Thursday, April 5, 2012

One year later ...

Sounds like the introduction to some great comic book or a new episode for a TV show after a cliff hanger ending … but this is far from that. I started this blog about a year ago – a place for reflection, for thought, introspection … and then I sloughed off that responsibility for a while. That said, recently, I have made a concerted effort to write more (thanks to my wonderful fiancée), and I think it has made a difference. Some good, some bad … today may not be so good of a read.
Yesterday was an incredibly humbling experience to my soul and my spirit … from the lack of sleeping the night before (allergy meds had me jacked up something fierce), I knew it was going to be a rough day. That was confirmed at just before 630 am, when Miles (our black kitten – who has been struggling with feline leukemia) used the last of his strength to jump up onto our bed and collapse at my feet. The FC and I held him in our hands as his spirit moved into the next life. Yeah, I was a mess … both at the loss of a young spirit who was previously full of life (Miles was still very much a kitten), but also at the knowledge that I have now been present when a spirit I loved left this world. Yes, my readers, I was sitting on the bed next to my old man when he left this world just over a year ago. Needless to say, this was NOT how I wanted to start my 35th birthday.
The theme of my day seemed to be one of struggle … I have had underlying struggles with my family recently – to the point where I have been considering some self-imposed exile, already feeling like an outsider looking in. This was brought to a head last night, after not hearing from my mother all day, she called just before 8 pm, and we had a lengthy conversation that left us both reeling. I’m sorry, faithful few, but you do not get the details. My family, as I am sure many of you know, is important to me – but it also includes more people than those who are just related to me by blood/marriage. So, to consider severing ties (even temporarily) is not something I take lightly.
Needless to say, I am at a crux in my life … my life is not terrible, however it is not all where I want it to be at.
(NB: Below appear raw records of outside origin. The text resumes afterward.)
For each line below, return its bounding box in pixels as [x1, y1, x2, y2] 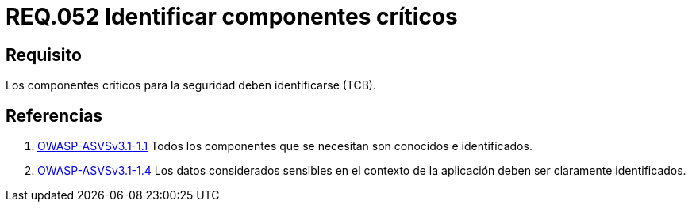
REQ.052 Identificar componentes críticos [6, 3, 458, 30]
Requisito [6, 44, 82, 65]
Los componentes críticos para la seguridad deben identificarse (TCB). [6, 78, 376, 93]
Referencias [6, 105, 103, 126]
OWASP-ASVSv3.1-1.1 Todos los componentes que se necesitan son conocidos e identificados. [37, 139, 532, 153]
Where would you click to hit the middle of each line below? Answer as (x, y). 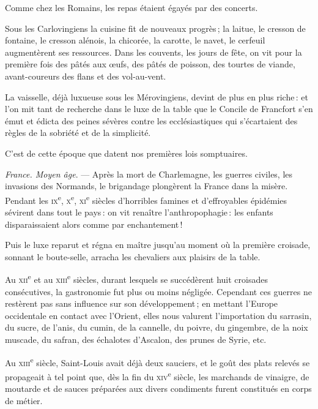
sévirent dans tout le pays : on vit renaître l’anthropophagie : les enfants (139, 212)
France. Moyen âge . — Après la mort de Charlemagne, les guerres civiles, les (149, 174)
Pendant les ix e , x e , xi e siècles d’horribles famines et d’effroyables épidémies (146, 199)
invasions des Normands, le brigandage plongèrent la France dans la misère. (146, 186)
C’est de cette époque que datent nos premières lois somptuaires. (126, 153)
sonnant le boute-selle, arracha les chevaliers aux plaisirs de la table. (133, 256)
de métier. (24, 400)
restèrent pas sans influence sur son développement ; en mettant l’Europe (142, 303)
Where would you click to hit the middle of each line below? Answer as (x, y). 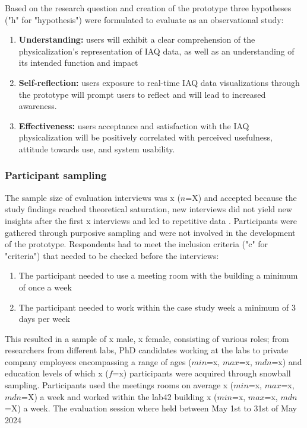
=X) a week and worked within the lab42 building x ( (119, 396)
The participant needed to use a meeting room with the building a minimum (158, 275)
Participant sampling (56, 175)
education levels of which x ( (57, 373)
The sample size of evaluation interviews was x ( (93, 197)
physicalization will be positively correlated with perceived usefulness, (145, 137)
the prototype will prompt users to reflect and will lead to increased (142, 94)
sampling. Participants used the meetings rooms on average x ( (119, 385)
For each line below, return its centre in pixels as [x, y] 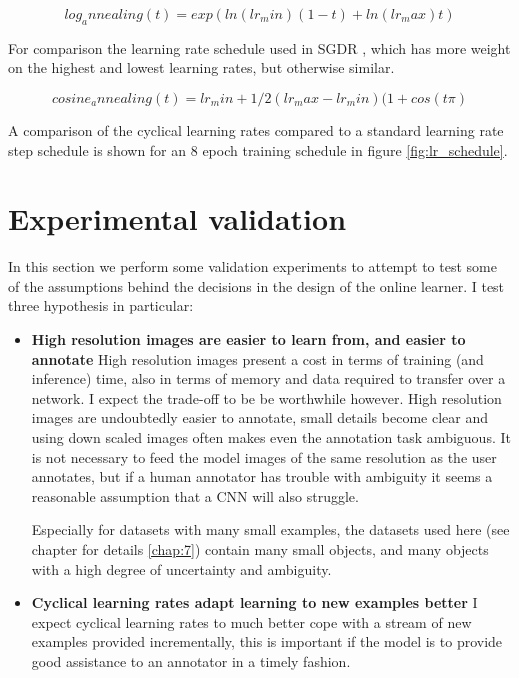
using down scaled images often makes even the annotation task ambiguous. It [271, 437]
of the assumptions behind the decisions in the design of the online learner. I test [256, 285]
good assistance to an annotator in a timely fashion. [191, 660]
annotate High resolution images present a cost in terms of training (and [257, 358]
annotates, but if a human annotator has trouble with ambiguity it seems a [262, 476]
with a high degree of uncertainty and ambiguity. [181, 568]
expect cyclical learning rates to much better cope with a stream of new [251, 621]
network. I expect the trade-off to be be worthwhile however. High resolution [266, 397]
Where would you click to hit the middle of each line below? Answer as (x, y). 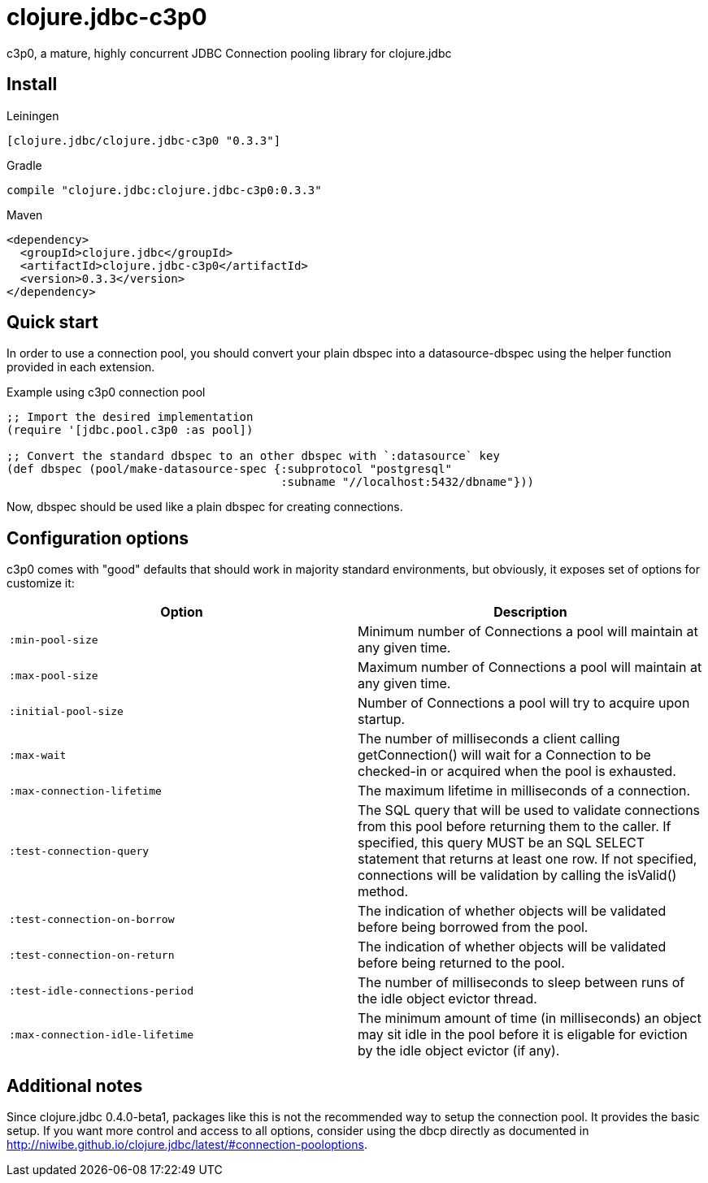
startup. (382, 719)
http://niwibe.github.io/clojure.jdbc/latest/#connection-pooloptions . (187, 1145)
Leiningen (33, 115)
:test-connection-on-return (92, 955)
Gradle (24, 165)
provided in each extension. (81, 367)
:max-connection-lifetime (85, 791)
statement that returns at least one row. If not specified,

I have a wonderful fiancée, who has taken it upon herself to show me how good things can be (and I try to do the same for her), and we have 4 kids between us, who are all coming into their own. But I am in a job that I don’t like, largely due to a lack of appreciation – something that I need in life – a job that has turned me into a mercenary, willing to follow the money for now. I’ll fight for money, unless your cause is right and meets my needs. That said, I spend too much of my time worrying about bills and finances (what can I say? I’m a bit controlling at times). But my life could be much worse … I just would like it to be a bit better. But it is overcoming our struggles that give us the strength and resolve to move forward, to 'fight another day' if you will (thanks FC!)